화학공학소재연구정보센터
Journal of Chemical Physics, Vol.116, No.18, 7806-7813, 2002
Improving "difficult" reaction barriers with self-interaction corrected density functional theory
We examined 11 difficult reactions with self-interaction corrected density (SIC) functional theory. The data set includes dissociation of radicals into symmetric fragments (H-2(+)-->H+H+, He-2(+)-->He+He+), radical hydrogen abstraction (H+H-2-->H-2+H, H+HCl-->H-2+Cl, H+N2H2-->N2H+H-2, CH3+H-2-->CH4+H), proton transfer [HC(OH)CHC(O)H-->HC(O)CHC(OH)H], S(N)2 halogen exchange (X-+CH3X-->CH3X+X-, X=F,Cl,Br), and closed-shell unimolecular dissociation of tetrasine (C2N4H2-->N-2+2HCN). Calculated self-interaction energies cancel, almost identically, for the reaction energies (DeltaE(R)), so that SIC functionals do not lead to a systematic improvement in DeltaE(R). Self-interaction correction increases for reaction transition structures, leading to higher calculated activation barriers (DeltaE(not equal)).

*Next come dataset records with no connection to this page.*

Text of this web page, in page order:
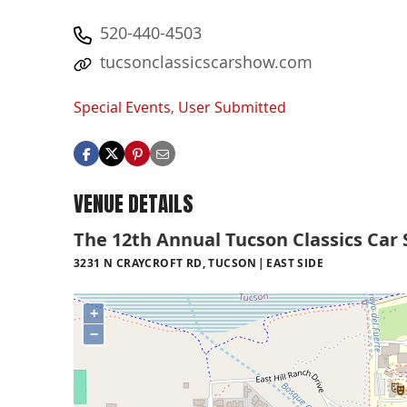
520-440-4503
tucsonclassicscarshow.com
Special Events, User Submitted
VENUE DETAILS
The 12th Annual Tucson Classics Car
3231 N CRAYCROFT RD, TUCSON EAST SIDE
+
−
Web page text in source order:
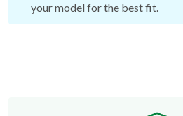
your model for the best fit.
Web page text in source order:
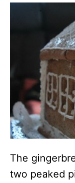
The
two peaked
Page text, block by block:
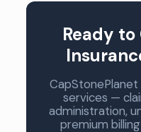
Ready
CapStonePlanet
services —
administration,
premium
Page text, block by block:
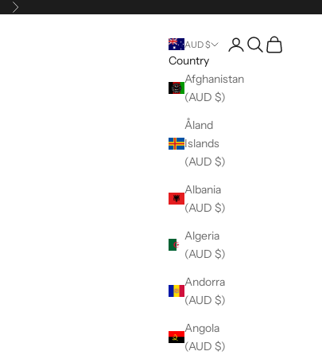
Next
AUD $
Country
Afghanistan
(AUD $)
Åland
Islands
(AUD $)
Albania
(AUD $)
Algeria
(AUD $)
Andorra
(AUD $)
Angola
(AUD $)
Open account page
Open search
Open cart
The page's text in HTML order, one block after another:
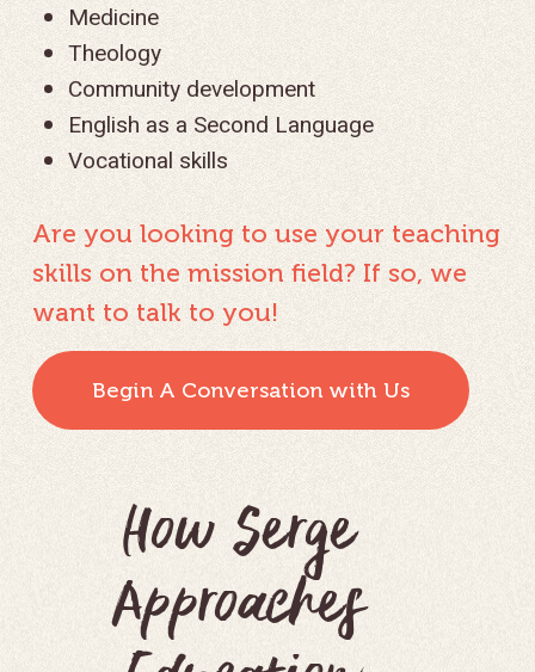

The average absolute deviation in DeltaE(not equal), from ab initio and experimental barriers, is reduced from 14 kcal/mol for Vosko-Wilk-Nusair (VWN) or 12 kcal/mol for revised Perdew-Burke-Ernzerhof (revPBE) functionals to 5.4 (SIC-VWN) or 3.4 (SIC-revPBE) kcal/mol. Reorganization of the electron density, due to removal of self-interaction, appears to be important. When SIC is included as a perturbation, using self-consistent densities of the parent functional, the average absolute deviations for the barriers increase to 7.5 (VWN+SIC) or 5.3 (revPBE+SIC) kcal/mol. Gradient-corrected functionals (revPBE, BP86) reduce the magnitude of the total self-interaction correction, by improving the description of the core orbitals. For the valence orbitals, both the magnitudes of the self-interaction corrections, and their change between reagents and transition structures, are similar for VWN local density approximation, and generalized gradient approximation functionals. Reducing the magnitude of the self-interaction energy for valence electrons thus appears to be a promising direction for the development of chemically accurate exchange-correlation functionals.